Surgeons at Madigan Army Medical Center in Washington State tried something a little different. They experimented with placing a 5mm laparoscopy port for treatment of induced tension pneumo in a large animal model (swine) to see how safe it was.
Here are the factoids:
- Tension pneumo (TPTX) and/or pulseless electrical activity (PEA) was induced about 30 times each in 5 adult swine. TPTX was defined as a measured 50% decrease in cardiac output.
- Placement of a 5mm laparoscopy trochar immediately relieved the abnormal physiology in 100% of TPTX cases
- Trochar placement restored perfusion within 30 seconds in all PEA cases
- No trochar induced injury to heart or lung was identified in any animal at necropsy
- The authors compared these results to older needle decompression literature which showed only 40-70% success rates
Bottom line: Using a laparoscopy port to quickly relieve tension pneumo or PEA from TPTX looks like an option.
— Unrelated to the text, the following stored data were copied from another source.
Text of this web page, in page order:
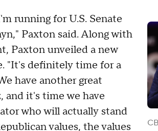
running for U.S. Senate
Paxton said. Along with
Paxton unveiled a new
"It's definitely time for a
have another great
and it's time we have
who will actually stand
values, the values
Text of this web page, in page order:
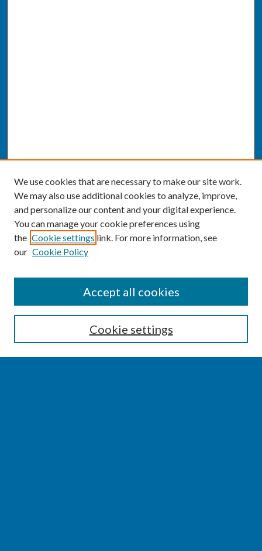
Enter search terms:
We use cookies that are necessary to make our site work.
We may also use additional cookies to analyze, improve,
and personalize our content and your digital experience.
You can manage your cookie preferences using
the Cookie settings link. For more information, see
our Cookie Policy
Cookie settings
Accept all cookies

It’s fast, reliable, and safe. Surgeons place these all the time in the OR, and they are designed to safely push skin and subq layers aside, not harming the viscera. However, it does suffer the same drawback as the needle: it will create a simple pneumothorax. And it will probably do so 100% of the time, guaranteeing the need for a chest tube. Furthermore, these are expensive toys to stock in an ED for only occasional use. Interesting, but I would not recommend.
Reference: 5mm trochars for the treatment of tension pneumothorax: a superior alternative to needle decompression. EAST 2014, poster abstract #1.